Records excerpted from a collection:
+++

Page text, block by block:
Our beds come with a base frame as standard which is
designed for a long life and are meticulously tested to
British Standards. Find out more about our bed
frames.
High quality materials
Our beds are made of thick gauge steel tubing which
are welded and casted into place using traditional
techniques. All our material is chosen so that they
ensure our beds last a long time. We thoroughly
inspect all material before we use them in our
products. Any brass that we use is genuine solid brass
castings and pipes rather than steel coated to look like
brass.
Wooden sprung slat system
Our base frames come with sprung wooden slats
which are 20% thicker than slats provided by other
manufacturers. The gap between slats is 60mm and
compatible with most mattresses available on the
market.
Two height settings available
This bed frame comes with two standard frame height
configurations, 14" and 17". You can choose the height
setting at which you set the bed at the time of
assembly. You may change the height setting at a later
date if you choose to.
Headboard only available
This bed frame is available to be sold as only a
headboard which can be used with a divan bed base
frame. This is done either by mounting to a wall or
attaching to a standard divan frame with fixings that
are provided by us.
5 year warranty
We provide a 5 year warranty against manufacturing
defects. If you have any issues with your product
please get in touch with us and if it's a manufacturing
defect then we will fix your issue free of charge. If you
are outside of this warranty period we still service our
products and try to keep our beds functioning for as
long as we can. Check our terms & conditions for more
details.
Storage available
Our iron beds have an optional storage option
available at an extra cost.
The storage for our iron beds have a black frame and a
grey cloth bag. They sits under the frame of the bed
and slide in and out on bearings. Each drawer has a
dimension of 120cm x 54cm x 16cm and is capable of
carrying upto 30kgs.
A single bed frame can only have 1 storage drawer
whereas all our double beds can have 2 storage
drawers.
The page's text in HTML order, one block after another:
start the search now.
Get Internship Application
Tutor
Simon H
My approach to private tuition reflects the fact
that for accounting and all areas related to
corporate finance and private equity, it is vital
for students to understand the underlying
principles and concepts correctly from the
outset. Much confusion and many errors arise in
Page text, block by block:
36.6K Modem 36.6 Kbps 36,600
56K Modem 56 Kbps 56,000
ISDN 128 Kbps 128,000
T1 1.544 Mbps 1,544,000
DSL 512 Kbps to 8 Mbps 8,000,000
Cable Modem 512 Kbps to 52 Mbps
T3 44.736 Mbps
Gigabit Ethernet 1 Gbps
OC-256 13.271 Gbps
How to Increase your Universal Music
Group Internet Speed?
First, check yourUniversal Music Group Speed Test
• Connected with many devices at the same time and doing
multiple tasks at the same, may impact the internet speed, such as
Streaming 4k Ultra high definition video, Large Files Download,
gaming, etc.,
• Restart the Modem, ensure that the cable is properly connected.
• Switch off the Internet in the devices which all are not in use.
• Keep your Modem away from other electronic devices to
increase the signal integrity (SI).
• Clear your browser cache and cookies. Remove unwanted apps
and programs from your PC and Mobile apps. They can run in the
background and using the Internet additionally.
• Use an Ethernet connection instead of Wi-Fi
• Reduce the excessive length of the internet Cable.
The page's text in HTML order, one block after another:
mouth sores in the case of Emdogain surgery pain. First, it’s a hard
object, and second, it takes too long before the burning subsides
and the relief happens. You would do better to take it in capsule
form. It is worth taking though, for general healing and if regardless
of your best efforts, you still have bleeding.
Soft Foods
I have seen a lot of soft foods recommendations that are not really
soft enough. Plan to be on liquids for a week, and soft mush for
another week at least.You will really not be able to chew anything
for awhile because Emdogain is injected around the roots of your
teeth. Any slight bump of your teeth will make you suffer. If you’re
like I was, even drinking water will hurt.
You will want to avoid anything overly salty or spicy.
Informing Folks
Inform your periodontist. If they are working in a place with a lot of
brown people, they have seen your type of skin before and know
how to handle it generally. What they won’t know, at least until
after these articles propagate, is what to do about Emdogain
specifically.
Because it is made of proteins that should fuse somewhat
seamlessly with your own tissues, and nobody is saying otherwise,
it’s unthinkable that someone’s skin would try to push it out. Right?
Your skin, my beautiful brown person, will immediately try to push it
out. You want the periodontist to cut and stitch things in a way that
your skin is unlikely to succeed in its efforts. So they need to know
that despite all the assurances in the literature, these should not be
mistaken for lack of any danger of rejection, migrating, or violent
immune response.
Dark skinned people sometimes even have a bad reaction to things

+++

• _WORK REQUIRED_
Every record above needs to be copied exactly.

• _YOUR SOLUTION_
Page text, block by block:
Our beds come with a base frame as standard which is
designed for a long life and are meticulously tested to
British Standards. Find out more about our bed
frames.
High quality materials
Our beds are made of thick gauge steel tubing which
are welded and casted into place using traditional
techniques. All our material is chosen so that they
ensure our beds last a long time. We thoroughly
inspect all material before we use them in our
products. Any brass that we use is genuine solid brass
castings and pipes rather than steel coated to look like
brass.
Wooden sprung slat system
Our base frames come with sprung wooden slats
which are 20% thicker than slats provided by other
manufacturers. The gap between slats is 60mm and
compatible with most mattresses available on the
market.
Two height settings available
This bed frame comes with two standard frame height
configurations, 14" and 17". You can choose the height
setting at which you set the bed at the time of
assembly. You may change the height setting at a later
date if you choose to.
Headboard only available
This bed frame is available to be sold as only a
headboard which can be used with a divan bed base
frame. This is done either by mounting to a wall or
attaching to a standard divan frame with fixings that
are provided by us.
5 year warranty
We provide a 5 year warranty against manufacturing
defects. If you have any issues with your product
please get in touch with us and if it's a manufacturing
defect then we will fix your issue free of charge. If you
are outside of this warranty period we still service our
products and try to keep our beds functioning for as
long as we can. Check our terms & conditions for more
details.
Storage available
Our iron beds have an optional storage option
available at an extra cost.
The storage for our iron beds have a black frame and a
grey cloth bag. They sits under the frame of the bed
and slide in and out on bearings. Each drawer has a
dimension of 120cm x 54cm x 16cm and is capable of
carrying upto 30kgs.
A single bed frame can only have 1 storage drawer
whereas all our double beds can have 2 storage
drawers.
The page's text in HTML order, one block after another:
start the search now.
Get Internship Application
Tutor
Simon H
My approach to private tuition reflects the fact
that for accounting and all areas related to
corporate finance and private equity, it is vital
for students to understand the underlying
principles and concepts correctly from the
outset. Much confusion and many errors arise in
Page text, block by block:
36.6K Modem 36.6 Kbps 36,600
56K Modem 56 Kbps 56,000
ISDN 128 Kbps 128,000
T1 1.544 Mbps 1,544,000
DSL 512 Kbps to 8 Mbps 8,000,000
Cable Modem 512 Kbps to 52 Mbps
T3 44.736 Mbps
Gigabit Ethernet 1 Gbps
OC-256 13.271 Gbps
How to Increase your Universal Music
Group Internet Speed?
First, check yourUniversal Music Group Speed Test
• Connected with many devices at the same time and doing
multiple tasks at the same, may impact the internet speed, such as
Streaming 4k Ultra high definition video, Large Files Download,
gaming, etc.,
• Restart the Modem, ensure that the cable is properly connected.
• Switch off the Internet in the devices which all are not in use.
• Keep your Modem away from other electronic devices to
increase the signal integrity (SI).
• Clear your browser cache and cookies. Remove unwanted apps
and programs from your PC and Mobile apps. They can run in the
background and using the Internet additionally.
• Use an Ethernet connection instead of Wi-Fi
• Reduce the excessive length of the internet Cable.
The page's text in HTML order, one block after another:
mouth sores in the case of Emdogain surgery pain. First, it’s a hard
object, and second, it takes too long before the burning subsides
and the relief happens. You would do better to take it in capsule
form. It is worth taking though, for general healing and if regardless
of your best efforts, you still have bleeding.
Soft Foods
I have seen a lot of soft foods recommendations that are not really
soft enough. Plan to be on liquids for a week, and soft mush for
another week at least.You will really not be able to chew anything
for awhile because Emdogain is injected around the roots of your
teeth. Any slight bump of your teeth will make you suffer. If you’re
like I was, even drinking water will hurt.
You will want to avoid anything overly salty or spicy.
Informing Folks
Inform your periodontist. If they are working in a place with a lot of
brown people, they have seen your type of skin before and know
how to handle it generally. What they won’t know, at least until
after these articles propagate, is what to do about Emdogain
specifically.
Because it is made of proteins that should fuse somewhat
seamlessly with your own tissues, and nobody is saying otherwise,
it’s unthinkable that someone’s skin would try to push it out. Right?
Your skin, my beautiful brown person, will immediately try to push it
out. You want the periodontist to cut and stitch things in a way that
your skin is unlikely to succeed in its efforts. So they need to know
that despite all the assurances in the literature, these should not be
mistaken for lack of any danger of rejection, migrating, or violent
immune response.
Dark skinned people sometimes even have a bad reaction to things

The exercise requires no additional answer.